Namun proyek Masela, East Natuna, dan IDD masih terbengkalai sejak bertahun-tahun lalu. Belum ada aktivitas fisik di Blok East Natuna dan Masela. Sedangkan di IDD, baru 1 lapangan saja yang sudah berproduksi, 2 lapangan lagi belum digarap.

Ketiganya terhambat oleh masalah yang belum dapat dipecahkan oleh pemerintah sejak bertahun-tahun lalu. Pemerintahan silih berganti, tapi proyek-proyek gas itu jalan di tempat, termasuk di era pemerintahan Jokowi-JK.

Kalau pemerintah tak membuat terobosan untuk memecah kebuntuan, Indonesia akan sangat bergantung pada impor gas di masa mendatang. Kebutuhan gas bumi di dalam negeri terus meningkat dengan adanya Program 35.000 MW dan pertumbuhan industri.

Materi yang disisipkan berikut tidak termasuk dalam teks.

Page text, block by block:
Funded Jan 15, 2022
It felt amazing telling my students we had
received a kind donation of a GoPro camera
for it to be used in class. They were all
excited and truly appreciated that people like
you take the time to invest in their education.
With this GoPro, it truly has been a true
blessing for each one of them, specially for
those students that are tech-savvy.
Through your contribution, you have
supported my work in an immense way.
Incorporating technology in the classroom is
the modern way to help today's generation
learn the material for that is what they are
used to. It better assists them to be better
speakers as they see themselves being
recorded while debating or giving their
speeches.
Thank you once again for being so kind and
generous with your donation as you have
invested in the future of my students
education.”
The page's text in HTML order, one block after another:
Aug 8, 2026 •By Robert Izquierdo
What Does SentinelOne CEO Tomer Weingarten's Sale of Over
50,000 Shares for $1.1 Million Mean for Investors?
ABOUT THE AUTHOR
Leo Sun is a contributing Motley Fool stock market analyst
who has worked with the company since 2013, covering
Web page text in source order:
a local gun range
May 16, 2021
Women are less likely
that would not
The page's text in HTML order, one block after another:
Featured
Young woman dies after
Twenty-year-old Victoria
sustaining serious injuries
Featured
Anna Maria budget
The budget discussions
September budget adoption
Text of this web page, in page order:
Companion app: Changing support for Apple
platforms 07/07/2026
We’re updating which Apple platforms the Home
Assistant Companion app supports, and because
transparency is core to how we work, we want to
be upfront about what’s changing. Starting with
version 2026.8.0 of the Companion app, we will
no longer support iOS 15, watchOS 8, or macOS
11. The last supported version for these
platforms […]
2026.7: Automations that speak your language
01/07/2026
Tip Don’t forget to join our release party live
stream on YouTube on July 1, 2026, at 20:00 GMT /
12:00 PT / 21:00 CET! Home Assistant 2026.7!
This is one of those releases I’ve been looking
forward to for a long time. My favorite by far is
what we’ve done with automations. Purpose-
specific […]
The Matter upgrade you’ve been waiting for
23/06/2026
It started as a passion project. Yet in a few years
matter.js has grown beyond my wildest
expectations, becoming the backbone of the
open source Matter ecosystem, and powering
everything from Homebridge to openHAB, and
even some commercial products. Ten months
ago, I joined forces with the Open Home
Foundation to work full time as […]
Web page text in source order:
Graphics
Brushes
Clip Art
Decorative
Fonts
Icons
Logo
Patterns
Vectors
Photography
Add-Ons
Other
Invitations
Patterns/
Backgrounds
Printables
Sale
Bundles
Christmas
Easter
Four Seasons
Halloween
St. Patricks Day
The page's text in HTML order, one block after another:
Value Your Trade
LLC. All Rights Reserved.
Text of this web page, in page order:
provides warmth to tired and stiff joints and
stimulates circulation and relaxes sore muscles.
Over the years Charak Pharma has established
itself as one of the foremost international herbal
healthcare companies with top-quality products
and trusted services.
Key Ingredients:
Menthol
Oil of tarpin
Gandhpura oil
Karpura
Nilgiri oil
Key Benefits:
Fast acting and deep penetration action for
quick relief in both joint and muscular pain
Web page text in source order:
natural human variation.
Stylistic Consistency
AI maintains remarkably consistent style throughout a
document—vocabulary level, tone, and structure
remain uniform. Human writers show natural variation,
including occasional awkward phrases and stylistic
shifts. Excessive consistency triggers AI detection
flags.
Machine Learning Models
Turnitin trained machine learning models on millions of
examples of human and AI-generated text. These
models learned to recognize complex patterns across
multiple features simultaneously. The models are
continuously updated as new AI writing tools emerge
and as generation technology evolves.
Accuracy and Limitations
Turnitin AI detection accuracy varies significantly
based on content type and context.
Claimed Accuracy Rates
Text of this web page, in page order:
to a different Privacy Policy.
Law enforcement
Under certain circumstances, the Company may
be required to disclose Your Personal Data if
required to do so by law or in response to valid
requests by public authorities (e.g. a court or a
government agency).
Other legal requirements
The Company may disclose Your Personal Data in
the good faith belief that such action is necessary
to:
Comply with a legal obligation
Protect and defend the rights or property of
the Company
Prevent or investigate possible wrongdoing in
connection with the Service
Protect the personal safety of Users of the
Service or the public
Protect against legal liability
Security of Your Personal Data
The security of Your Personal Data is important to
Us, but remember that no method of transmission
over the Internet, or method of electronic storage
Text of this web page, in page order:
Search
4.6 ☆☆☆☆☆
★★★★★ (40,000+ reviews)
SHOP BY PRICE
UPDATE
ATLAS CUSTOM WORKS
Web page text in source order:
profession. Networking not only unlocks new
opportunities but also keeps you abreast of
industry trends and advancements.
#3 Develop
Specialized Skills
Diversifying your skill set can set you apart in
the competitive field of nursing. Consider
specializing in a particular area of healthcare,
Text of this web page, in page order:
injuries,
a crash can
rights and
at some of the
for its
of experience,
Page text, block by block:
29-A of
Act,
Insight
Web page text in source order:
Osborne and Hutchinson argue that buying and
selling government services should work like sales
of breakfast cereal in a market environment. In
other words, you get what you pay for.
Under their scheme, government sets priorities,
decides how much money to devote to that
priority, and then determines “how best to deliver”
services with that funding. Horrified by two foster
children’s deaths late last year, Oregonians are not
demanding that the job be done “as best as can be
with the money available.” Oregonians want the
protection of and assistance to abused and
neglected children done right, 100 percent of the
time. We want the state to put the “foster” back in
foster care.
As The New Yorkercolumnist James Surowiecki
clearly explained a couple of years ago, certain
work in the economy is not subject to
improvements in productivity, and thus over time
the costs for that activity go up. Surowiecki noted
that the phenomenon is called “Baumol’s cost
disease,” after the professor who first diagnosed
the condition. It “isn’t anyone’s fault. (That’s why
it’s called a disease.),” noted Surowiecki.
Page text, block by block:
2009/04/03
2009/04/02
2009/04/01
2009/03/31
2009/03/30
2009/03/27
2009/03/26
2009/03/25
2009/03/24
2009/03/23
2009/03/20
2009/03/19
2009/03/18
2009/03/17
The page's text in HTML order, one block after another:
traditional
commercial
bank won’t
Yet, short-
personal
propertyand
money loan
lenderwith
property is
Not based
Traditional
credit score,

Sementara produksi gas nasional makin menurun.

Dengan asumsi bahwa IDD, Masela, dan East Natuna mulai mengalirkan gas sesuai jadwal saja, Indonesia sudah harus impor gas sekitar tahun 2019. Kalau ketiga proyek gas itu molor atau bahkan mangkrak, tentu butuh impor lebih banyak lagi.

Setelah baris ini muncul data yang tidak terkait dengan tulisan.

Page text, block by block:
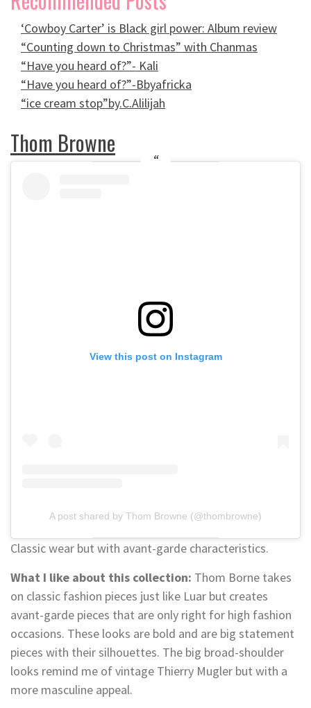
‘Cowboy Carter’ is Black girl power: Album review
“Counting down to Christmas” with Chanmas
“Have you heard of?”- Kali
“Have you heard of?”-Bbyafricka
“ice cream stop”by.C.Alilijah
Thom Browne
View this post on Instagram
A post shared by Thom Browne (@thombrowne)
Classic wear but with avant-garde characteristics.
What I like about this collection: Thom Borne takes
on classic fashion pieces just like Luar but creates
avant-garde pieces that are only right for high fashion
occasions. These looks are bold and are big statement
pieces with their silhouettes. The big broad-shoulder
looks remind me of vintage Thierry Mugler but with a
more masculine appeal.
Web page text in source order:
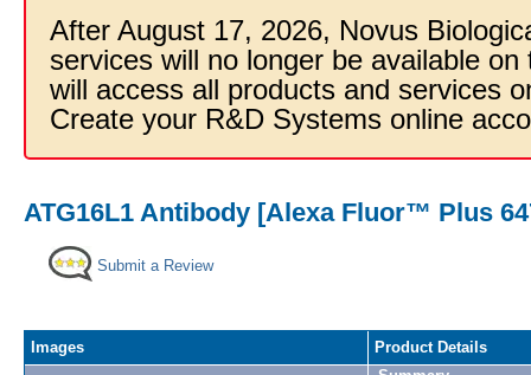
After August 17, 2026, Novus
services will no longer be available
will access all products and services
Create your R&D Systems online
ATG16L1 Antibody [Alexa Fluor™ Plus
Submit a Review
Images
Product Details
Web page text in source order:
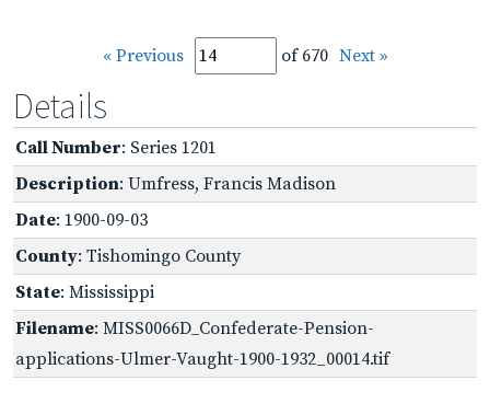
« Previous of 670 Next »
Details
Call Number: Series 1201
Description: Umfress, Francis Madison
Date: 1900-09-03
County: Tishomingo County
State: Mississippi
Filename: MISS0066D_Confederate-Pension-
applications-Ulmer-Vaught-1900-1932_00014.tif
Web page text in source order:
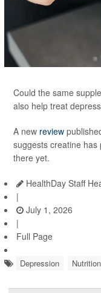
Could the same
also help treat
A new review
suggests creatine has
there yet.
HealthDay Staff
|
July 1, 2026
|
Full Page
Depression
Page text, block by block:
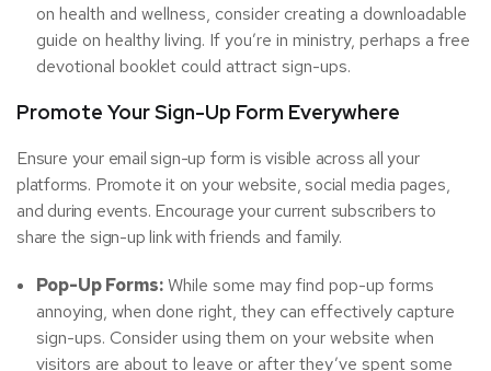
on health and wellness, consider creating a downloadable
guide on healthy living. If you’re in ministry, perhaps a free
devotional booklet could attract sign-ups.
Promote Your Sign-Up Form Everywhere
Ensure your email sign-up form is visible across all your
platforms. Promote it on your website, social media pages,
and during events. Encourage your current subscribers to
share the sign-up link with friends and family.
Pop-Up Forms:While some may find pop-up forms
annoying, when done right, they can effectively capture
sign-ups. Consider using them on your website when
visitors are about to leave or after they’ve spent some
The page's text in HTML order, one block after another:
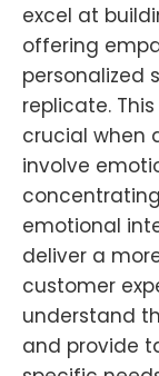
excel at
offering
personalized
replicate.
crucial when
involve
emotional
deliver a
customer
understand
and provide
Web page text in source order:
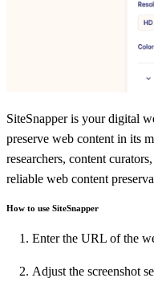
SiteSnapper is your digital
preserve web content in its
researchers, content
reliable web content
How to use SiteSnapper
Enter the URL of the
Adjust the screenshot
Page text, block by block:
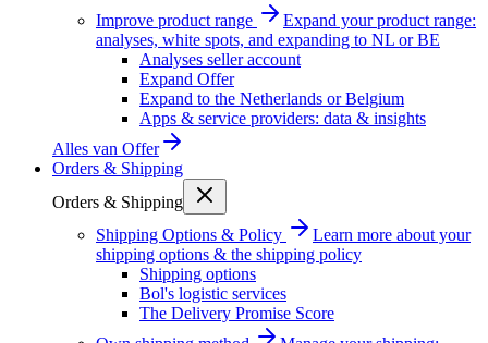
Improve product range
Expand your product range:
analyses, white spots, and expanding to NL or BE
Analyses seller account
Expand Offer
Expand to the Netherlands or Belgium
Apps & service providers: data & insights
Alles van Offer
Orders & Shipping
Orders & Shipping
Shipping Options & Policy
Learn more about your
shipping options & the shipping policy
Shipping options
Bol's logistic services
The Delivery Promise Score
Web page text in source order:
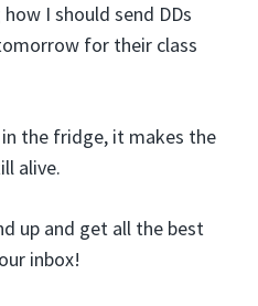
I should send DDs
for their class
in the fridge, it makes the
alive.
up and get all the best
inbox!
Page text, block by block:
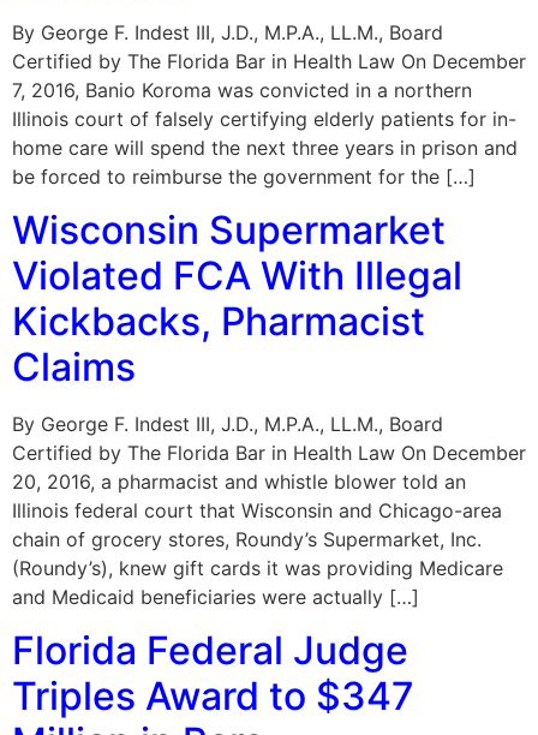
By George F. Indest III, J.D., M.P.A., LL.M., Board
Certified by The Florida Bar in Health Law On December
7, 2016, Banio Koroma was convicted in a northern
Illinois court of falsely certifying elderly patients for in-
home care will spend the next three years in prison and
be forced to reimburse the government for the […]
Wisconsin Supermarket
Violated FCA With Illegal
Kickbacks, Pharmacist
Claims
By George F. Indest III, J.D., M.P.A., LL.M., Board
Certified by The Florida Bar in Health Law On December
20, 2016, a pharmacist and whistle blower told an
Illinois federal court that Wisconsin and Chicago-area
chain of grocery stores, Roundy’s Supermarket, Inc.
(Roundy’s), knew gift cards it was providing Medicare
and Medicaid beneficiaries were actually […]
Florida Federal Judge
Triples Award to $347
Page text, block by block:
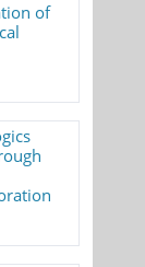
of
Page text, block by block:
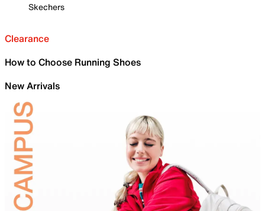
Skechers
Clearance
How to Choose Running Shoes
New Arrivals

"Kita kemungkinan sudah impor gas sekitar 2020. Kalau ketiga proyek molor, berarti impor gasnya nanti lebih besar lagi dari yang diperkirakan. Kalau project supply meleset, harus dipenuhi dari impor," kata Pendiri Reforminer Institute, Pri Agung Rakhmanto, kepada detikFinance, Jumat (2/6/2017).

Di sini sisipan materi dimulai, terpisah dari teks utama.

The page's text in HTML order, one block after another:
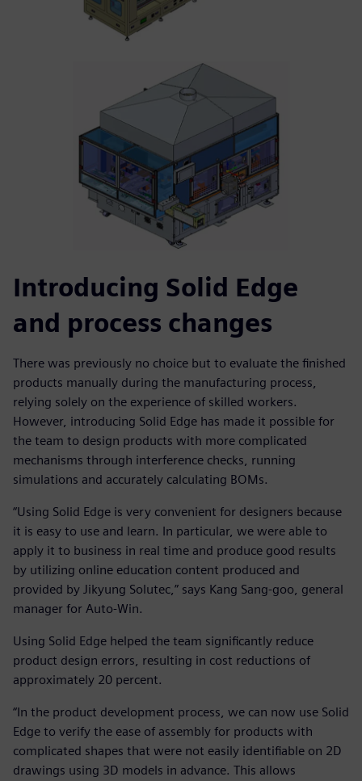
Introducing Solid Edge
and process changes
There was previously no choice but to evaluate the finished
products manually during the manufacturing process,
relying solely on the experience of skilled workers.
However, introducing Solid Edge has made it possible for
the team to design products with more complicated
mechanisms through interference checks, running
simulations and accurately calculating BOMs.
“Using Solid Edge is very convenient for designers because
it is easy to use and learn. In particular, we were able to
apply it to business in real time and produce good results
by utilizing online education content produced and
provided by Jikyung Solutec,” says Kang Sang-goo, general
manager for Auto-Win.
Using Solid Edge helped the team significantly reduce
product design errors, resulting in cost reductions of
approximately 20 percent.
“In the product development process, we can now use Solid
Edge to verify the ease of assembly for products with
complicated shapes that were not easily identifiable on 2D
drawings using 3D models in advance. This allows
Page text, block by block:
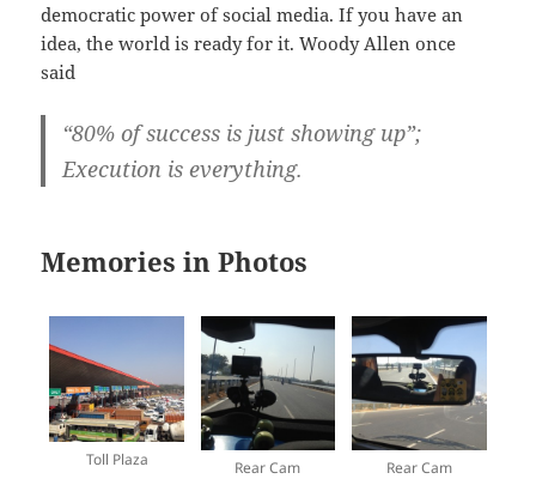
democratic power of social media. If you have an
idea, the world is ready for it. Woody Allen once
said
“80% of success is just showing up”;
Execution is everything.
Memories in Photos
Toll Plaza Rear Cam Rear Cam
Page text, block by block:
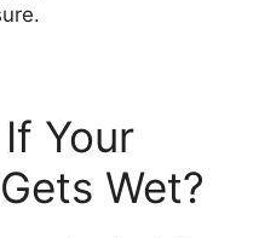
Your
Wet?
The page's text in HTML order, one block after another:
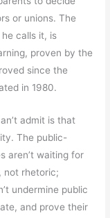
or unions. The
calls it, is
proven by the
since the
in 1980.
admit is that
The public-
aren’t waiting for
not rhetoric;
undermine public
and prove their
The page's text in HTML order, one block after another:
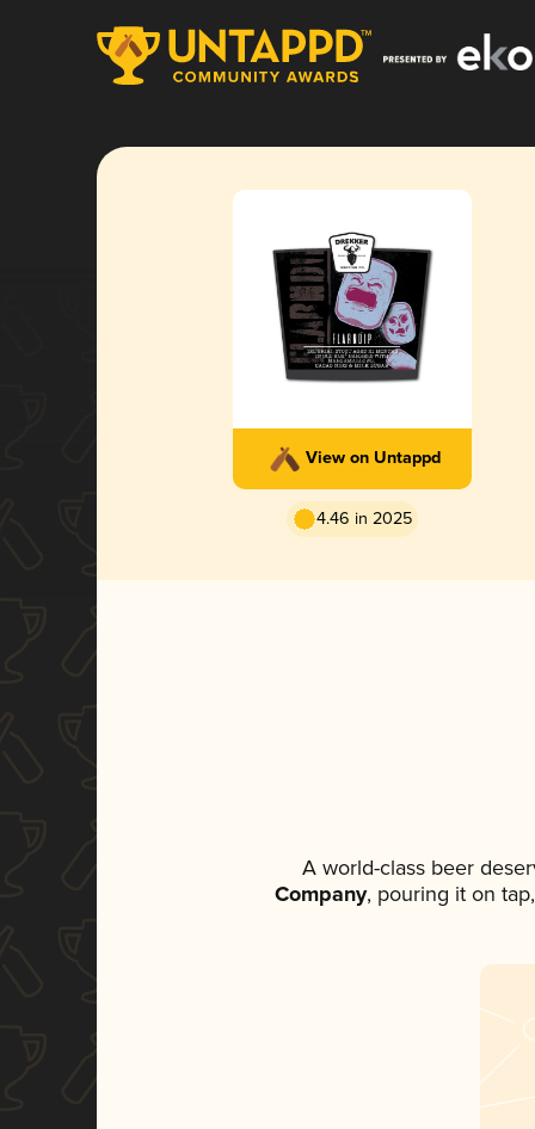
View on Untappd
4.46 in 2025
A world-class beer
Company, pouring it on
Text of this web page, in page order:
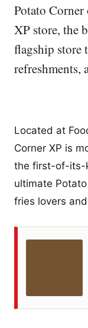
Potato
XP store, the
flagship store
refreshments,
Located at
Corner XP is
the first-of-its-
ultimate
fries lovers
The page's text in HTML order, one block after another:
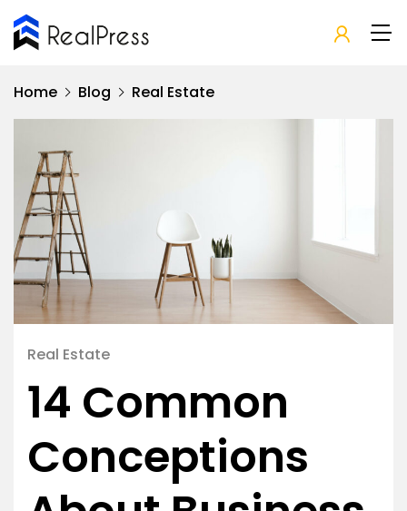
Home Blog Real Estate
Real Estate
14 Common
Conceptions
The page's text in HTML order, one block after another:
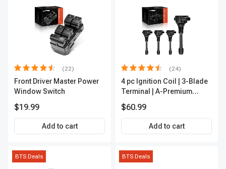
(22)
Front Driver Master Power
Window Switch
$19.99
Add to cart
(24)
4 pc Ignition Coil | 3-Blade
Terminal | A-Premium
$60.99
Add to cart
BTS Deals BTS Deals

Menurut Neraca Gas Bumi Nasional yang disusun Kementerian ESDM, pada 2019 Indonesia sudah butuh impor gas 1.672 MMSCFD. Impor terus naik hingga 3.722 MMSCFD di 2030.

Kalau tak ada pasokan gas dari East Natuna, Masela, dan IDD maka impor gas akan bertambah 3.000 MMSCFD lagi, alias bengkak 80%. Maka semua proyek ini wajib dikebut pemerintah untuk menghindari ketergantungan yang terlalu besar pada impor.

Di samping itu, investasi bernilai ribuan triliun rupiah melayang begitu saja kalau ketiga proyek tersebut sampai mandek, negara kehilangan pendapatan. Proyek Masela saja sudah bernilai US$ 30 miliar alias Rp 390 triliun.

Proyek IDD nilainya US$ 12 miliar atau setara dengan Rp 156 triliun. Belum lagi East Natuna yang hingga awal produksi saja nilai investasinya sudah bisa mencapai US$ 40 miliar atau Rp 520 triliun.